[Extracted records]
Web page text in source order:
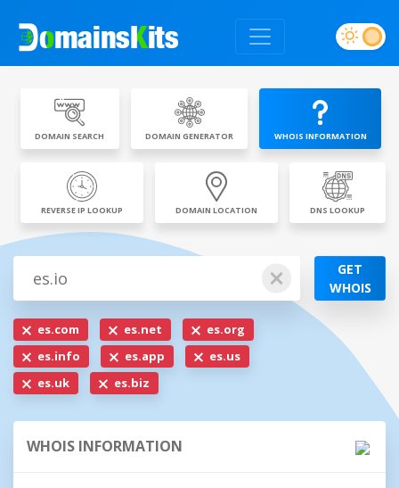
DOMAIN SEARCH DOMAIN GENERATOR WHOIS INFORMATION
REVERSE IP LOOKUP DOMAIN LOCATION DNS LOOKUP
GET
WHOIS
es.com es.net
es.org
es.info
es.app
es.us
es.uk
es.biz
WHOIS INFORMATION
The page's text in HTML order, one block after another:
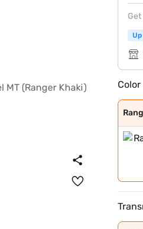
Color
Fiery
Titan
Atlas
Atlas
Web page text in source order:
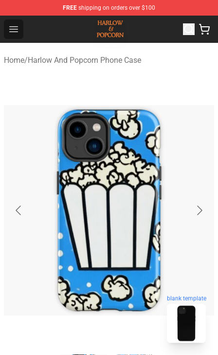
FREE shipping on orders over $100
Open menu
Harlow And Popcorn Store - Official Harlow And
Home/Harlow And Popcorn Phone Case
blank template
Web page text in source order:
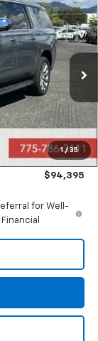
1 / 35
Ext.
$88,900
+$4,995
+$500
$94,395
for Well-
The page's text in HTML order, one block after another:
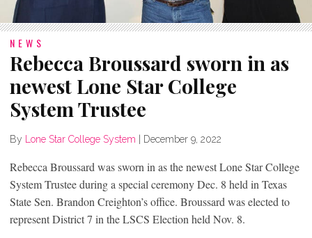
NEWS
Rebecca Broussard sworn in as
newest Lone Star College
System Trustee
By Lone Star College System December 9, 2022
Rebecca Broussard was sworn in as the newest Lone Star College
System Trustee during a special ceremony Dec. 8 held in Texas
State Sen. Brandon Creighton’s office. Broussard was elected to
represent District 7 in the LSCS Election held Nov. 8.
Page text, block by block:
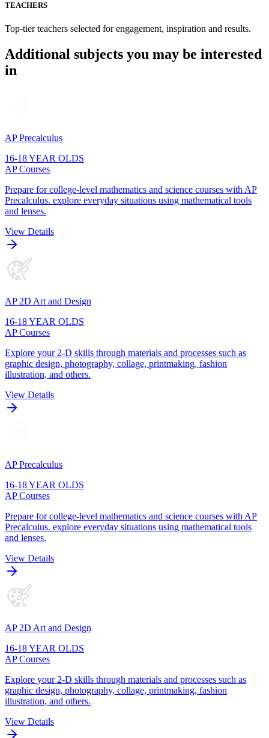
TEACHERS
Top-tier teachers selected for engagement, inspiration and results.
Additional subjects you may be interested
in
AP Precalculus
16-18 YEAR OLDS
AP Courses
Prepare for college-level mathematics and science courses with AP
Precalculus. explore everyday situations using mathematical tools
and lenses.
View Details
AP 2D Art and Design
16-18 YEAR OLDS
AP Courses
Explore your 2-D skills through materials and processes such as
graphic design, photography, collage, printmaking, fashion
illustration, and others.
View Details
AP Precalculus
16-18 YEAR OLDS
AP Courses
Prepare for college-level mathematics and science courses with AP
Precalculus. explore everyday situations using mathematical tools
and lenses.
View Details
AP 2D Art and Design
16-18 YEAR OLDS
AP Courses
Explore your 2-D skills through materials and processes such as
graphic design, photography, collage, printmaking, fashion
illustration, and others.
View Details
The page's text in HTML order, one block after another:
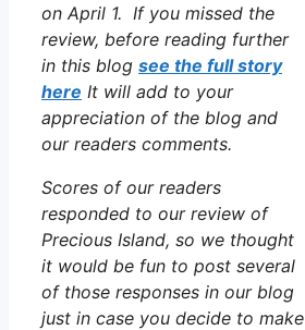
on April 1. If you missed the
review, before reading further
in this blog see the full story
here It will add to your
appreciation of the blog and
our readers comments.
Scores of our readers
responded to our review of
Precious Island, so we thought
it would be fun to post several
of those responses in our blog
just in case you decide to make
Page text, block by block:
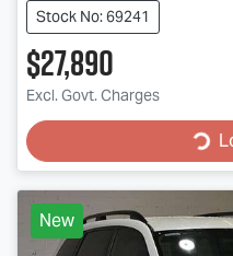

■ What this task involves: In the copy, include every entry above exactly and leave out each picture.

■ Your response:
Web page text in source order:
DOMAIN SEARCH DOMAIN GENERATOR WHOIS INFORMATION
REVERSE IP LOOKUP DOMAIN LOCATION DNS LOOKUP
GET
WHOIS
es.com es.net
es.org
es.info
es.app
es.us
es.uk
es.biz
WHOIS INFORMATION
The page's text in HTML order, one block after another:
Color
Fiery
Titan
Atlas
Atlas
Web page text in source order:
FREE shipping on orders over $100
Open menu
Harlow And Popcorn Store - Official Harlow And
Home/Harlow And Popcorn Phone Case
blank template
Web page text in source order:
1 / 35
Ext.
$88,900
+$4,995
+$500
$94,395
for Well-
The page's text in HTML order, one block after another:
NEWS
Rebecca Broussard sworn in as
newest Lone Star College
System Trustee
By Lone Star College System December 9, 2022
Rebecca Broussard was sworn in as the newest Lone Star College
System Trustee during a special ceremony Dec. 8 held in Texas
State Sen. Brandon Creighton’s office. Broussard was elected to
represent District 7 in the LSCS Election held Nov. 8.
Page text, block by block:
TEACHERS
Top-tier teachers selected for engagement, inspiration and results.
Additional subjects you may be interested
in
AP Precalculus
16-18 YEAR OLDS
AP Courses
Prepare for college-level mathematics and science courses with AP
Precalculus. explore everyday situations using mathematical tools
and lenses.
View Details
AP 2D Art and Design
16-18 YEAR OLDS
AP Courses
Explore your 2-D skills through materials and processes such as
graphic design, photography, collage, printmaking, fashion
illustration, and others.
View Details
AP Precalculus
16-18 YEAR OLDS
AP Courses
Prepare for college-level mathematics and science courses with AP
Precalculus. explore everyday situations using mathematical tools
and lenses.
View Details
AP 2D Art and Design
16-18 YEAR OLDS
AP Courses
Explore your 2-D skills through materials and processes such as
graphic design, photography, collage, printmaking, fashion
illustration, and others.
View Details
The page's text in HTML order, one block after another:
on April 1. If you missed the
review, before reading further
in this blog see the full story
here It will add to your
appreciation of the blog and
our readers comments.
Scores of our readers
responded to our review of
Precious Island, so we thought
it would be fun to post several
of those responses in our blog
just in case you decide to make
Page text, block by block:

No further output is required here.